We have reported before that on treatment with mitogens or anti-CD3 antibodies, cell surface ADA expression increases [27 ]. Here, PHA- and anti-CD3-activated lymphocytes were used to study the effect of IL-12 on cell surface ADA expression. Flow cytometry analysis of ecto-ADA in anti-CD3-preactivated lymphocytes indicated that both percentage and intensity of ecto-ADA expression are enhanced by IL-12 (2 ng/mL) in the larger and more stimulated lymphocytes (Fig. 4 ).
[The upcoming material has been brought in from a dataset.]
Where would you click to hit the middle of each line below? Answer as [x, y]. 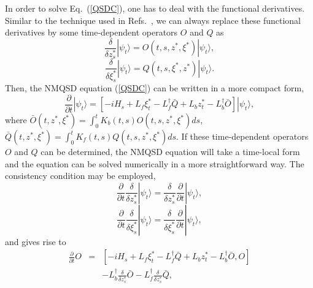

When PBMCs from donors with low (Table 1 , donors 1–8) and high (Table 1 , donors 9–16) basal ADA expression were activated with PHA, it was observed that the same dose of IL-12 (2 ng/mL) also enhanced the percentage of ADA+ cells, the mean intensity of fluorescence, or both parameters in 5-day PHA-activated lymphoblasts from all donors examined, even in those showing >80% ADA+ lymphocytes (Table 1 , donors 12, 15, and 16). On the other hand, this IL-12 effect on cell surface ADA expression was IFN-{gamma} independent because IFN-{gamma} costimulation of PHA-activated blasts did not increase the levels of this ectoenzyme (data not shown).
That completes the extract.